• Question: what is the chance of a child having purple eyes and what causes their eyes to be purple?

    Asked by Rachel to Matt on 8 Mar 2018.
    • Photo: Matt Bawn

      Matt Bawn answered on 8 Mar 2018:


      I remember reading (on the internet so be cautious of what I say) a few years ago that the incidence of purple eyes is around 1 in a million. Now when I try and search it seems there is alot of controversy anout whether the even exist!
      In the end I found this reference: https://www.nature.com/articles/jhg2010126

      which states:

      “Red and violet eyes come from a lack of pigment. The red appearance is the reflection of the eye’s blood vessels. When there is too little pigment to produce a strong blue color, the red reflections interact with the small amount of blue, producing a violet color.”
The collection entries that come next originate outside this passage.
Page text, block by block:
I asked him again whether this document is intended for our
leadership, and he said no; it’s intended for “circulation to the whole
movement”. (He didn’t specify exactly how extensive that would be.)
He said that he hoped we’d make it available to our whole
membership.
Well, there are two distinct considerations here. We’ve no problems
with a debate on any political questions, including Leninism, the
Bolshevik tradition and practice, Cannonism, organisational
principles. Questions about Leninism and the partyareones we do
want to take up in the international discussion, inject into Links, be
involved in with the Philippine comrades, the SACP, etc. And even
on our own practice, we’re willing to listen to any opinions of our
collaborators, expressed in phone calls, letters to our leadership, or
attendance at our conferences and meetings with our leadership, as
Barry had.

      Now as this was in the journal of human genetics I wouldn’t immediately dismiss it. and it does reference another paper:

      which has something interesting to say about how we think about the genetics of eye colour: https://www.sciencedirect.com/science/article/pii/S0168952504001593?via%3Dihub

      “Although not common, two blue-eyed parents can produce children with brown eyes. The apparently non-mendelian examples of iris colour transmission from parents to offspring, combined with the quantitative nature of iris pigmentation indicate that the inheritance of this apparently simple trait as a dichotomous value must be reconsidered. The use of eye colour as a paradigm for ‘complete’ recessive and dominant gene action should be avoided in the teaching of genetics to the layperson, which is often their first encounter with the science of human heredity.”

      So maybe more research is needed.